Stored records
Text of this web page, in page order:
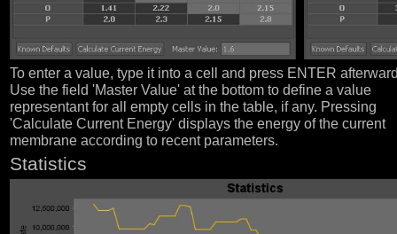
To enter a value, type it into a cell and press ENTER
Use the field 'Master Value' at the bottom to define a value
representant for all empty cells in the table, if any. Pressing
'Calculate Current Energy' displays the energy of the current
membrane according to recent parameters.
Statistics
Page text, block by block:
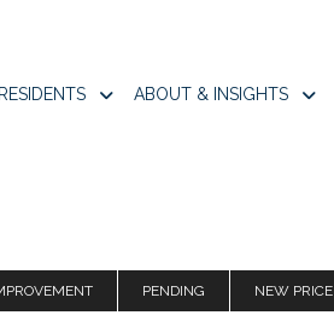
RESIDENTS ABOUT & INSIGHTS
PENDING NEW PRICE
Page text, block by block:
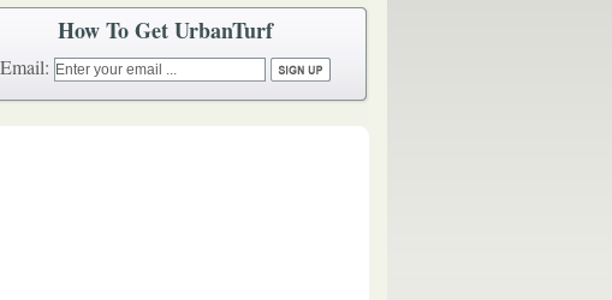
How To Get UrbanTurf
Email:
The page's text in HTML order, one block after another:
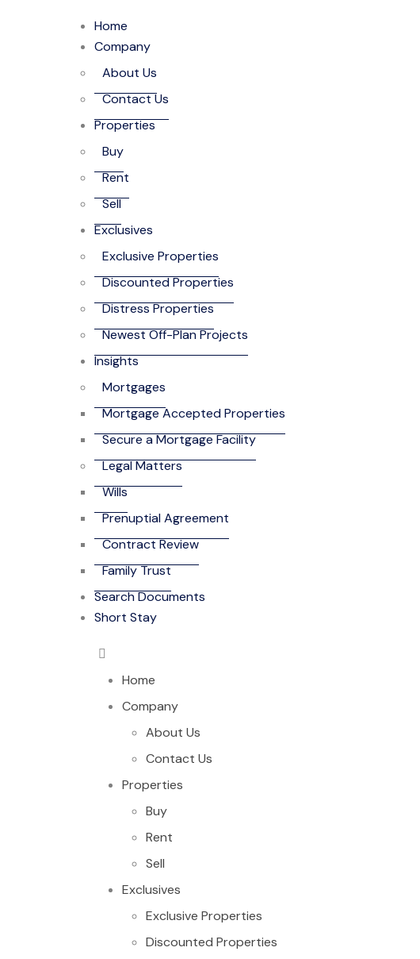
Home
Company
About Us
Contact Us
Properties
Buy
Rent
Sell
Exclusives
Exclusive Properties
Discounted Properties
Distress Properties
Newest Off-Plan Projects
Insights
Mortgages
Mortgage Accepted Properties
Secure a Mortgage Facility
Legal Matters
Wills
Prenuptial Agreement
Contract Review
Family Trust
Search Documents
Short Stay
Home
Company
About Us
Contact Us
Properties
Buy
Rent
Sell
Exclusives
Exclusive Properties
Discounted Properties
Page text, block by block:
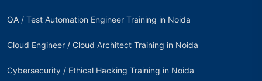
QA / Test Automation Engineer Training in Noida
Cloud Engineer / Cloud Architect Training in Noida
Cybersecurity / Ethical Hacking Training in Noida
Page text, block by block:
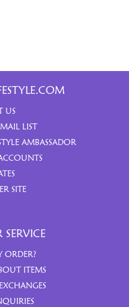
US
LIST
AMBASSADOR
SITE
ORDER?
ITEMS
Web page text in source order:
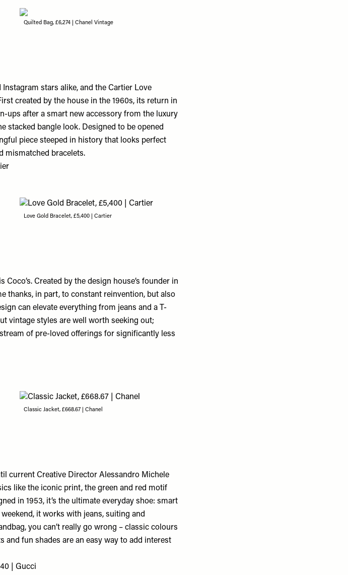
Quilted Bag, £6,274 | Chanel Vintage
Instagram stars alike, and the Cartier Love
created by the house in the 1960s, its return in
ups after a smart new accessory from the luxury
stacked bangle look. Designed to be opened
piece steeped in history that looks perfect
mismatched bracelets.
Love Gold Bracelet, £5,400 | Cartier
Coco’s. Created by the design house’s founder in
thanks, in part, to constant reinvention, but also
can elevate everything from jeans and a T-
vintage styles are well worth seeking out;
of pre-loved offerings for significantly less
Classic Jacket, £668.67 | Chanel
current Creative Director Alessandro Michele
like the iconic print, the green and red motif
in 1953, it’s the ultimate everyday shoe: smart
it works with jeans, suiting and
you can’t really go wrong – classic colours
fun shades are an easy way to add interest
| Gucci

* [ASSIGNED TASK]
Restate the records word for word and drop the images.

* [COMPLETED EXERCISE]
Text of this web page, in page order:
To enter a value, type it into a cell and press ENTER
Use the field 'Master Value' at the bottom to define a value
representant for all empty cells in the table, if any. Pressing
'Calculate Current Energy' displays the energy of the current
membrane according to recent parameters.
Statistics
Page text, block by block:
RESIDENTS ABOUT & INSIGHTS
PENDING NEW PRICE
Page text, block by block:
How To Get UrbanTurf
Email:
The page's text in HTML order, one block after another:
Home
Company
About Us
Contact Us
Properties
Buy
Rent
Sell
Exclusives
Exclusive Properties
Discounted Properties
Distress Properties
Newest Off-Plan Projects
Insights
Mortgages
Mortgage Accepted Properties
Secure a Mortgage Facility
Legal Matters
Wills
Prenuptial Agreement
Contract Review
Family Trust
Search Documents
Short Stay
Home
Company
About Us
Contact Us
Properties
Buy
Rent
Sell
Exclusives
Exclusive Properties
Discounted Properties
Page text, block by block:
QA / Test Automation Engineer Training in Noida
Cloud Engineer / Cloud Architect Training in Noida
Cybersecurity / Ethical Hacking Training in Noida
Page text, block by block:
US
LIST
AMBASSADOR
SITE
ORDER?
ITEMS
Web page text in source order:
Quilted Bag, £6,274 | Chanel Vintage
Instagram stars alike, and the Cartier Love
created by the house in the 1960s, its return in
ups after a smart new accessory from the luxury
stacked bangle look. Designed to be opened
piece steeped in history that looks perfect
mismatched bracelets.
Love Gold Bracelet, £5,400 | Cartier
Coco’s. Created by the design house’s founder in
thanks, in part, to constant reinvention, but also
can elevate everything from jeans and a T-
vintage styles are well worth seeking out;
of pre-loved offerings for significantly less
Classic Jacket, £668.67 | Chanel
current Creative Director Alessandro Michele
like the iconic print, the green and red motif
in 1953, it’s the ultimate everyday shoe: smart
it works with jeans, suiting and
you can’t really go wrong – classic colours
fun shades are an easy way to add interest
| Gucci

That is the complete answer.